Thermal conductivity. Fourier's law.

Thermal shock.

Solidification phases: nucleation and growth.

Steel cooling. Martensitic transformations. Return: martempering and austempering.

Temper and hardness. Jominy essay. Hardening by precipitation and bitterness. Annealing. Recrystallization temperature.

Crystallization of vitroceramics. Sintering.

Related activities

Exercise resolution.

Second partial test.

Laboratory practice.


5. Electrical properties. Semiconductors.


Electrical conductivity. Ohm's law. Resistance and resistivity. Variation with temperature and with the composition of an alloy.

Energy bands: valence and conduction. Fermi level.



Insulators. Dielectric permittivity.

Intrinsic and extrinsic semiconductors. Electrons and holes. Doping pi n.

Semiconductor devices.

Related activities

Exercise resolution.

Second partial test.


Evaluation system

The final grade will be the weighted average of the grades of the assessable activities:

First partial test: 40%

Second partial test: 40%

Laboratory practices: 20%

Recovery exam: 80%

There will be a first partial test in the middle of the course, corresponding to topics 1 and 2, and a second partial test at the end of the course, corresponding to topics 3, 4 and 5.
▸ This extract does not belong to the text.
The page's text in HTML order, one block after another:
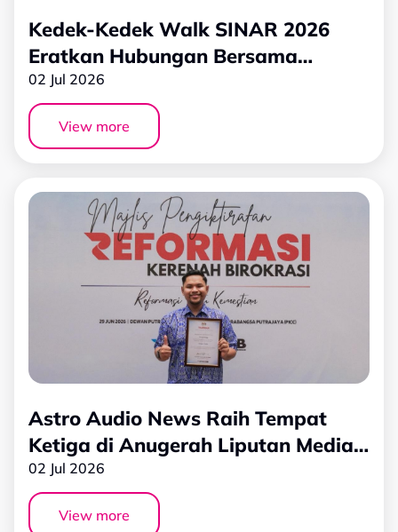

For students who do not pass the assessment during the course, 20% of the internship grade will be maintained, and an overall retake exam will be held which will be worth 80% of the grade.

The resit exam may be used to pass the subject with a final grade of 5, but not to obtain a grade higher than 5.



William Callister. Introduction to Materials Science and Engineering. 1st editing Barcelona: Reverté, 2007. ISBN 9788429172539 - 9788429172546.

James Shackelford. Introduction to materials science for engineers. 6th editing Madrid: Pearson - Prentice Hall, 2008. ISBN 9788420544519.

William Smith, Javad Hashemi. Fundamentals of materials science and engineering. 4th editing Madrid: McGraw-Hill, 2006. ISBN 9701056388.


Francisco J. Gil. Materials in engineering. Problems solved. Barcelona: UPC, 2000. ISBN 9788483014110.

Jesus Cembrero Materials science and technology. Problems and questions Madrid: Pearson - Prentice Hall, 2005. ISBN 9788420542492.

Donald Askeland. Materials science and engineering. Madrid: Thomson - Paraninfo, 2001. ISBN 8497320166.

Pat Mangonon Materials science. Selection and design. Madrid: Pearson - Prentice Hall, 2002. ISBN 9789702600275.

Michael Ashby, David Jones. Materials for engineering. 1st editing Barcelona: Reverté, 2010. ISBN 9788429172553 -9788429172560.